Many proteins are post-translationally modified by the attachment of poly-ubiquitin (Ub) chains. Notably, the biological function of the attached Ub chain depends on the specific lysine residue used for conjugate formation. Here, we report an easy and efficient method to synthesize site-specifically linked Ub dimers by click reaction between two artificial amino acids. In fact, we were able to synthesize all seven naturally occurring Ub connectivities, providing the first example of a method that gives access to all Ub dimers. Furthermore, these synthetic Ub dimers are recognized by the natural ubiquitination machinery and are proteolytically stable, making them optimal candidates to further investigate the function of differently linked Ub chains.
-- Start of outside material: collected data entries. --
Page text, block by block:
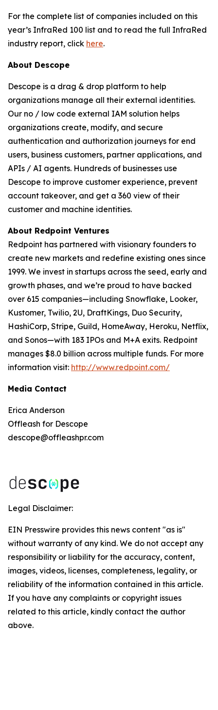
For the complete list of companies included on this
year’s InfraRed 100 list and to read the full InfraRed
industry report, click here.
About Descope
Descope is a drag & drop platform to help
organizations manage all their external identities.
Our no / low code external IAM solution helps
organizations create, modify, and secure
authentication and authorization journeys for end
users, business customers, partner applications, and
APIs / AI agents. Hundreds of businesses use
Descope to improve customer experience, prevent
account takeover, and get a 360 view of their
customer and machine identities.
About Redpoint Ventures
Redpoint has partnered with visionary founders to
create new markets and redefine existing ones since
1999. We invest in startups across the seed, early and
growth phases, and we’re proud to have backed
over 615 companies—including Snowflake, Looker,
Kustomer, Twilio, 2U, DraftKings, Duo Security,
HashiCorp, Stripe, Guild, HomeAway, Heroku, Netflix,
and Sonos—with 183 IPOs and M+A exits. Redpoint
manages $8.0 billion across multiple funds. For more
information visit: http://www.redpoint.com/
Media Contact
Erica Anderson
Offleash for Descope
descope@offleashpr.com
Legal Disclaimer:
EIN Presswire provides this news content "as is"
without warranty of any kind. We do not accept any
responsibility or liability for the accuracy, content,
images, videos, licenses, completeness, legality, or
reliability of the information contained in this article.
If you have any complaints or copyright issues
related to this article, kindly contact the author
above.
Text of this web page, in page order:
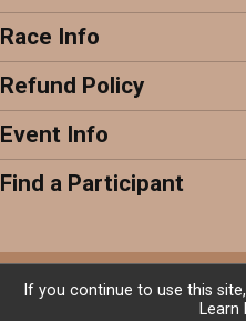
Race Info
Refund Policy
Event Info
Find a Participant
Powered by
If you continue to use this
Learn

Ubiquitination via Chemical Ligation between Artificial Amino Acids

2011, Eger, Silvia

Modification of proteins by the covalent attachment of ubiquitin (Ub) plays a fundamental role in the control of many biological processes including cell cycle regulation, transcription, DNA repair, and apoptosis. Substrate proteins are either mono-ubiquitinated or poly-ubiquitinated, i. e. several Ub monomers are attached to form poly-Ub chains. In these chains several Ub moieties are linked to each other via isopeptide bonds between a specific lysine residue of one Ub and the C-terminal glycine of the next Ub. Ub contains seven lysine residues and each of these lysines can be used for poly-Ub chain formation. Importantly, the actual lysine residue of Ub used for Ub-Ub conjugation seems to determine the biological function of the respective poly-Ub chain.

The aim of the present work was to develop a method to synthesize all naturally occurring Ub dimers and to mono-ubiquitinate substrate proteins in vitro. This will provide the basis to elucidate different functions of differently-linked poly-Ub chains and of mono-ubiquitination.

Cross-linking of Ub to other proteins (either a second Ub or a substrate protein) was achieved using the Cu(I)-catalyzed Huisgen cycloaddition, the so-called click reaction. The two orthogonal functional groups needed for click chemistry, an azide and an alkyne, had to be incorporated into the proteins via artificial amino acids. The azide function was introduced at the C-terminus of one Ub via the methionine analog azidohomoalanine (Aha) using selective pressure incorporation. The alkyne function was introduced via a pyrrolysine analog, the propargyl-protected lysine derivative Plk using amber suppression. It replaced the respective lysine residues naturally used for conjugation. Subsequent click reaction between the two modified proteins resulted in a hydrolytically stable triazole linkage. With this, the synthesis of all seven naturally occurring Ub dimers was possible, as well as the site-specific mono-ubiquitination of the two substrate proteins PCNA and DNA polymerase β.